Thats the one I have.


----------



## fireatwill (Mar 7, 2006)

Thanks for all the help, ladies!


----------



## NaturallyME (Sep 9, 2007)

She might even be talking about the Maxiglide flatiron it has a steam feature also but its definately not 200 its more like 80 or so


----------



## nunu (Sep 9, 2007)

Quote:

   Originally Posted by *aerials* 

 
_Remington's Wet2Straight ?_

 
thats the 1 i have at home, it must've been this one


----------



## user79 (Sep 10, 2007)

I think those kind of irons must totally take a huge toll on the hair folicle.


----------



## Dizzy (Sep 12, 2007)

For the record, using Chi's on wet hair = bad idea.  Even damp hair.  The heat that Chi's get up to will damage hair (if the person isn't using a heat protectorant of some sort) that is dry as it is, never mind when hair is wet and in its most fragile state.  Ceramic plates or not, they're not meant to be used on wet or damp hair.
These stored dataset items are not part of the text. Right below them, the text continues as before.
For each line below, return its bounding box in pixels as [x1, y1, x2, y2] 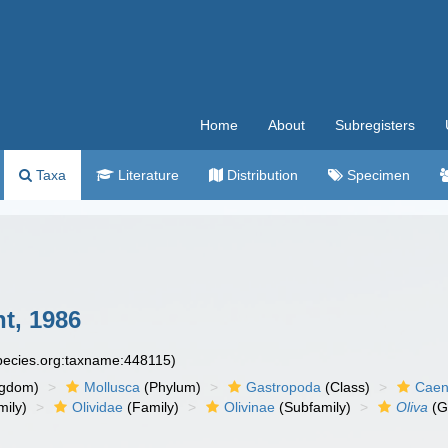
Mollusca [84, 379, 141, 395]
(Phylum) [140, 379, 202, 395]
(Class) [321, 379, 371, 395]
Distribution [223, 167, 298, 183]
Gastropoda [246, 379, 322, 395]
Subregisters [335, 117, 415, 133]
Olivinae [224, 399, 276, 415]
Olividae [72, 399, 124, 415]
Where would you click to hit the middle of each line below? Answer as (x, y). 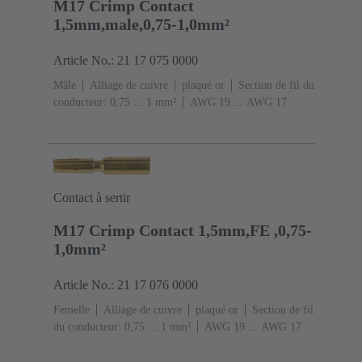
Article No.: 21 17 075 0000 (126, 60)
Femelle (72, 310)
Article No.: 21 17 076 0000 (126, 285)
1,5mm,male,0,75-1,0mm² (141, 24)
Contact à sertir (92, 198)
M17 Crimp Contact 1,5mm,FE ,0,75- (183, 231)
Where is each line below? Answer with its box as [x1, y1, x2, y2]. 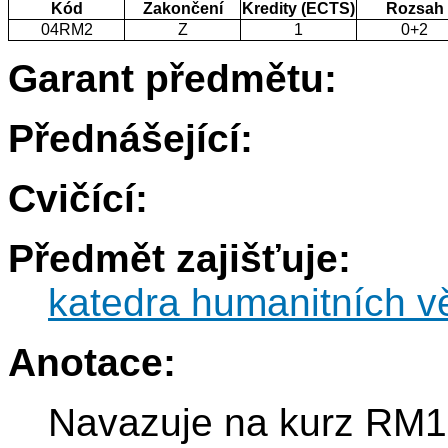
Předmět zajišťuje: [8, 237, 351, 281]
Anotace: [8, 341, 176, 385]
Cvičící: [8, 177, 148, 221]
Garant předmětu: [8, 57, 337, 101]
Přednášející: [8, 117, 253, 161]
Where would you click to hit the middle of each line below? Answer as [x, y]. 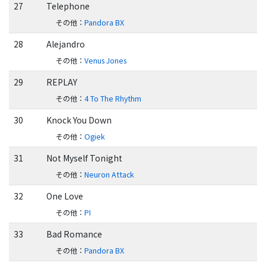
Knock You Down [79, 120]
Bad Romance [74, 234]
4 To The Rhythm [113, 99]
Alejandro [65, 44]
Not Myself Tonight [84, 158]
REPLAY [61, 82]
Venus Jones [105, 61]
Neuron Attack [109, 175]
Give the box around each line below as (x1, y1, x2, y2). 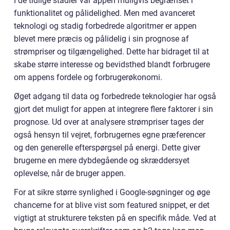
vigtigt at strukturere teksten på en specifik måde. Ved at (14, 213, 216, 223)
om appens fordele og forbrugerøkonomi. (14, 72, 162, 82)
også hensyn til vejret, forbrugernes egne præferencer (14, 130, 205, 140)
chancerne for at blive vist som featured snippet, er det (14, 200, 209, 210)
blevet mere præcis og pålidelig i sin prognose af (14, 34, 189, 44)
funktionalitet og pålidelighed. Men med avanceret (14, 8, 195, 18)
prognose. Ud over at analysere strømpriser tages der (14, 117, 204, 127)
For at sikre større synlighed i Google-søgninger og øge (14, 187, 210, 197)
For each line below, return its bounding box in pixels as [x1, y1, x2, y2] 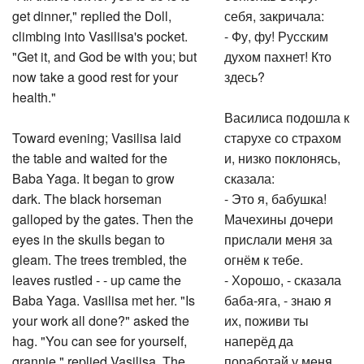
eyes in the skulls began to [12, 227, 165, 246]
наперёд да [224, 329, 294, 348]
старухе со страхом [224, 126, 342, 145]
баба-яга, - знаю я [224, 288, 332, 307]
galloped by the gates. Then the [12, 207, 193, 226]
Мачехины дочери [224, 207, 334, 226]
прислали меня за [224, 227, 333, 246]
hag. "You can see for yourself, [12, 329, 187, 348]
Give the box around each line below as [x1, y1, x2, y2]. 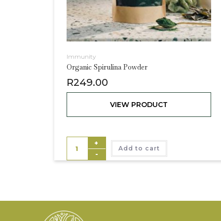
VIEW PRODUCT [110, 100, 168, 109]
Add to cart [118, 144, 160, 152]
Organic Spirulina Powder [66, 62, 147, 72]
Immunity [66, 52, 96, 60]
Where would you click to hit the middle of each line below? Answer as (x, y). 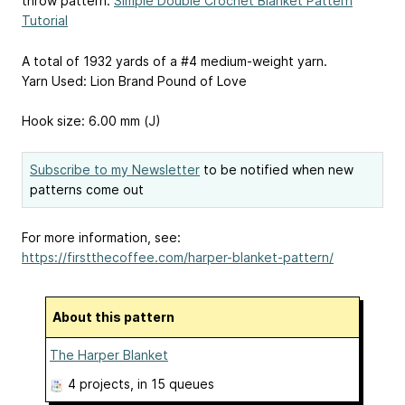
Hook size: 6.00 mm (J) (91, 121)
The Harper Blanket (109, 355)
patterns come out (87, 189)
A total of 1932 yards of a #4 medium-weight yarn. (174, 61)
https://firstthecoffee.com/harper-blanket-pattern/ (178, 257)
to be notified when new (277, 170)
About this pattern (118, 317)
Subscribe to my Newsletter (115, 170)
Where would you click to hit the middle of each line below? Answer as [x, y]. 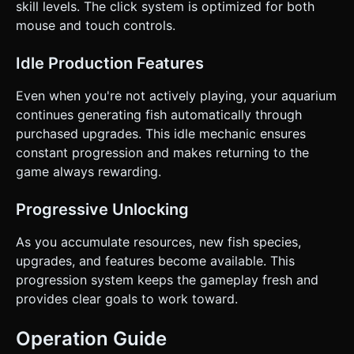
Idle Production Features [110, 63]
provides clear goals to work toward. [127, 298]
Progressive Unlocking [102, 209]
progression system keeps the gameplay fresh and [167, 279]
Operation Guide [91, 338]
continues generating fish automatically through [159, 114]
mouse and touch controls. [96, 25]
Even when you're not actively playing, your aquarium [176, 95]

Not to mention Chi's aren't suppose to be sold at CVS anyway, that's the huge issue with distributors making extra money by selling them to places that aren't allowed to have them.  The Guaranteed Real Campaign can tell you more about that though.


----------



## MissMcQueen (Oct 2, 2007)

*I have the *Remington's Wet2Straight
*also.  It is pretty good for a low grade flat iron. <3*


----------



## Bedhead1988 (Oct 24, 2007)

Quote:

   Originally Posted by *ruby_soho* 

 
_There's a wet straightner available at Sephora where you can straighten your hair without blow drying it at all. I think it's Tourmaline, and it's around $200. I think this is the one you're looking for._

 


i have this iron its called t3 tourmaline wet to dry it has holes on the side and its amazing 
	

	
	
		
		

		
			





 xxx


----------



## MxAxC-_ATTACK (Oct 24, 2007)

Quote:

   Originally Posted by *Pushpa* 

 
_um no that's moisture escaping..most irons which straighten hair wet are ceramic so they aren't 'frying' ur hair...its just drying ur hair at a rapid rate which releases steam_

 
nope. thats water basically BOILING off of your hair.. 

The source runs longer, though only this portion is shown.